INFORMATION SHOWN:
========================

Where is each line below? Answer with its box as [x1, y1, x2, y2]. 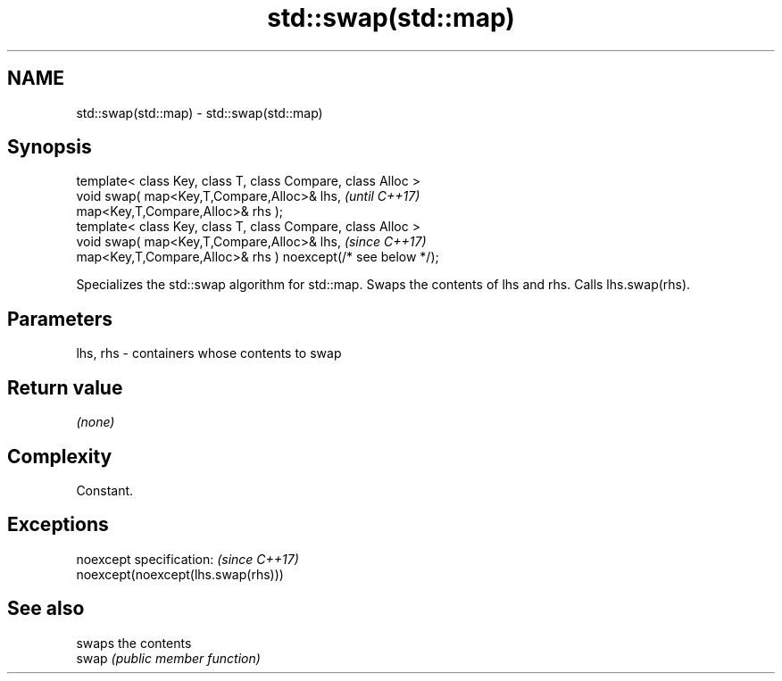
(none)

========================

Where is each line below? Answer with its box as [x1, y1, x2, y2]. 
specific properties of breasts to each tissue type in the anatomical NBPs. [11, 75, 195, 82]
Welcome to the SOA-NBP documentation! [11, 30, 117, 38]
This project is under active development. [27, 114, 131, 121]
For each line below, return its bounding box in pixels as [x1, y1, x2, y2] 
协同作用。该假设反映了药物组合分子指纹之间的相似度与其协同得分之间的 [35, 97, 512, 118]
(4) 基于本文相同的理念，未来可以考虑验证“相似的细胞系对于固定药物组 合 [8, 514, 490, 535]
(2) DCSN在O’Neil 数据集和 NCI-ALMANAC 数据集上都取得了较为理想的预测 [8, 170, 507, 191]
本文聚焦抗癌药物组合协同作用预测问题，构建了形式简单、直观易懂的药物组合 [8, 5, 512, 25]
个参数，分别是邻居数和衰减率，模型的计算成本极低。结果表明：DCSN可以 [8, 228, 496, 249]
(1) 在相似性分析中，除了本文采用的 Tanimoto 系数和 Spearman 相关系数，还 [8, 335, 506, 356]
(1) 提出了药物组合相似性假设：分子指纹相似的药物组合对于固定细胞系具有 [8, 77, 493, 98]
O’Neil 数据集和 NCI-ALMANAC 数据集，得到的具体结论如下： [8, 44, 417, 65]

========================

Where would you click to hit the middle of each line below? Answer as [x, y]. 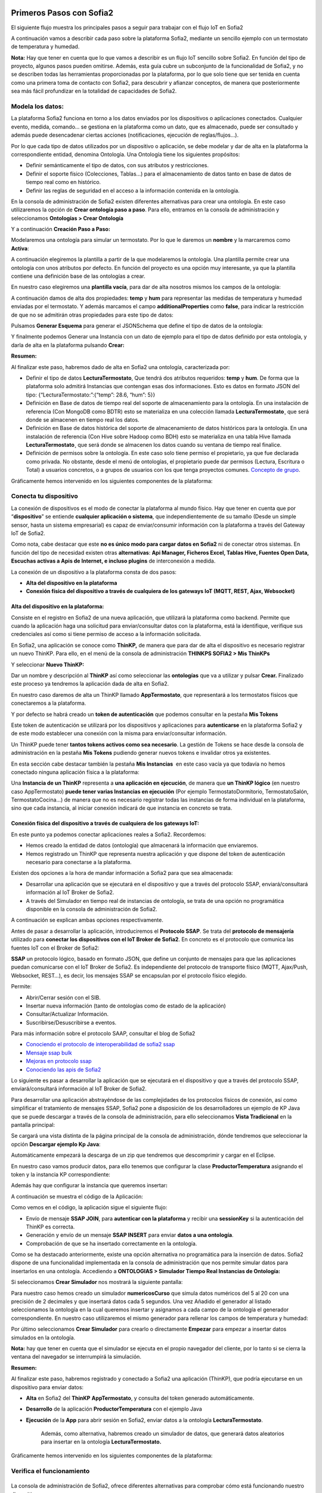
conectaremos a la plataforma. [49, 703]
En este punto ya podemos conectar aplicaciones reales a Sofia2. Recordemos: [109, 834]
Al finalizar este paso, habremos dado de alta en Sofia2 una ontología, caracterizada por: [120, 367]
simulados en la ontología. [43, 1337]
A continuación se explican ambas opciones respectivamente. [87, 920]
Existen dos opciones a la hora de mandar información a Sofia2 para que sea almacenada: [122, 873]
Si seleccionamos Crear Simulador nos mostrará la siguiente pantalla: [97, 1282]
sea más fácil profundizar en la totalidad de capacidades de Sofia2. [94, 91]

========================

EXERCISE: Write out exactly the lines that fall from the line with "Existen dos opciones" to the line with "sea más fácil" in the records above, keeping both ends.

WORKED SOLUTION:
Existen dos opciones a la hora de mandar información a Sofia2 para que sea almacenada: [122, 873]
Si seleccionamos Crear Simulador nos mostrará la siguiente pantalla: [97, 1282]
sea más fácil profundizar en la totalidad de capacidades de Sofia2. [94, 91]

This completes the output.